Mainstream CPUs are heavily optimised for latency over energy consumption (using speculative execution to effectively waste a multiple of the energy required for the computation itself). It'd be an interesting exercise to try to design an architecture optimises energy consumption over latency (perhaps rather than deep cache hierarchies, using cores that can power gate while they are waiting for memory accesses...)

That's a very good point. Even when one generates optimal code, the CPU will run all sorts of computations that do not contribute to reach the right result, but only to get there more quickly.

A lot of the low-power ARM processors do that - just avoiding speculative execution like you pointed out is a huge win if power is your main concern.

Another interesting take are barrel processors that can avoid scheduling stalled contexts, but they are only effective when we can feed them enough threads the time it spends waiting is less than a "normal" processor would. Early Xeon Phi's (and Cell's PPUs) behaved like barrel processors - each core could dispatch 4 (2 on the PPY) threads, but it did so round-robin. Scheduling only one thread per core didn't make them run any faster.

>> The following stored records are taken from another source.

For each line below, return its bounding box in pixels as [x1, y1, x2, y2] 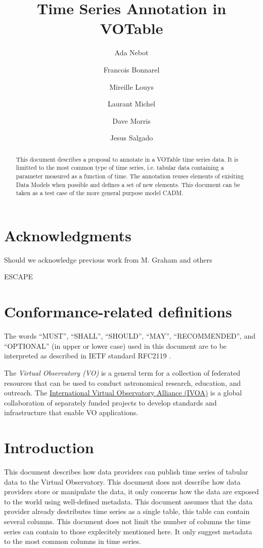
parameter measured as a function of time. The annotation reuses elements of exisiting [16, 171, 244, 180]
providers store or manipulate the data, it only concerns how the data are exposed [4, 486, 259, 497]
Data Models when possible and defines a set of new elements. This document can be [16, 180, 240, 189]
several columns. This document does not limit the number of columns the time [4, 516, 251, 527]
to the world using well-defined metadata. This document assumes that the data [4, 496, 253, 506]
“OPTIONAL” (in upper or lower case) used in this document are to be [4, 340, 227, 351]
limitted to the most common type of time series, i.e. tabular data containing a [16, 163, 224, 172]
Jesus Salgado [110, 132, 153, 143]
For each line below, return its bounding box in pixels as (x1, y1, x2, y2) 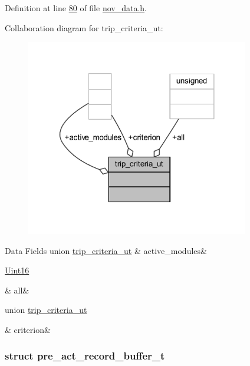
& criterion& (5, 323, 51, 335)
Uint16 (5, 264, 29, 276)
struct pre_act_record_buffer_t (5, 348, 165, 363)
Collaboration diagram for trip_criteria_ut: (5, 21, 163, 34)
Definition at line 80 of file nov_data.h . (5, 2, 147, 14)
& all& (5, 283, 29, 296)
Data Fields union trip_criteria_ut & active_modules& (5, 244, 207, 256)
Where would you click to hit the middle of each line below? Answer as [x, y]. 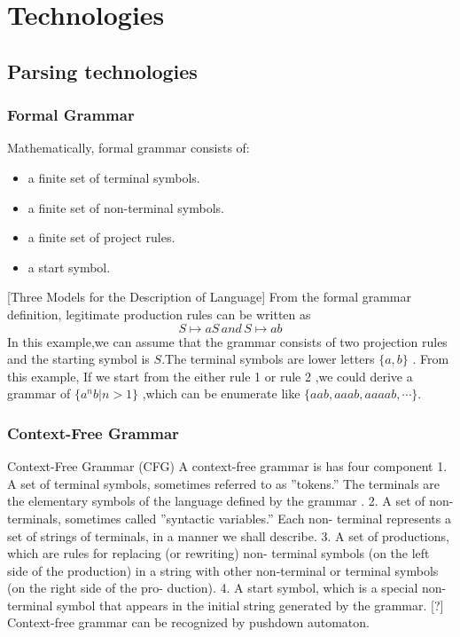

We have about 40 years of software development on x86. I'm not even sure we could reuse any of that when moving to a new architecture.

Unless your software is written in assembly you can probably reuse a lot of that when moving to a new architecture. And given that interpreted/JITed languages are pretty mainstream these days I'm sure many developers wouldn't even notice the difference if you swapped their CPUs during the night.

Does that matter for some cases.?

Linux supports arm and we have massive companies where economies of scale and a Linux/OSS plus their code could all be cross compiled, I mean if your the average biggish none tech company then yeah you might be stuck on x86 because of windows but that isn't everyone.


In any organization if you have an internal tool or software it’s not like you can press a button and make sure it is cross compiled to ARM from x86. That is a huge and expensive undertaking.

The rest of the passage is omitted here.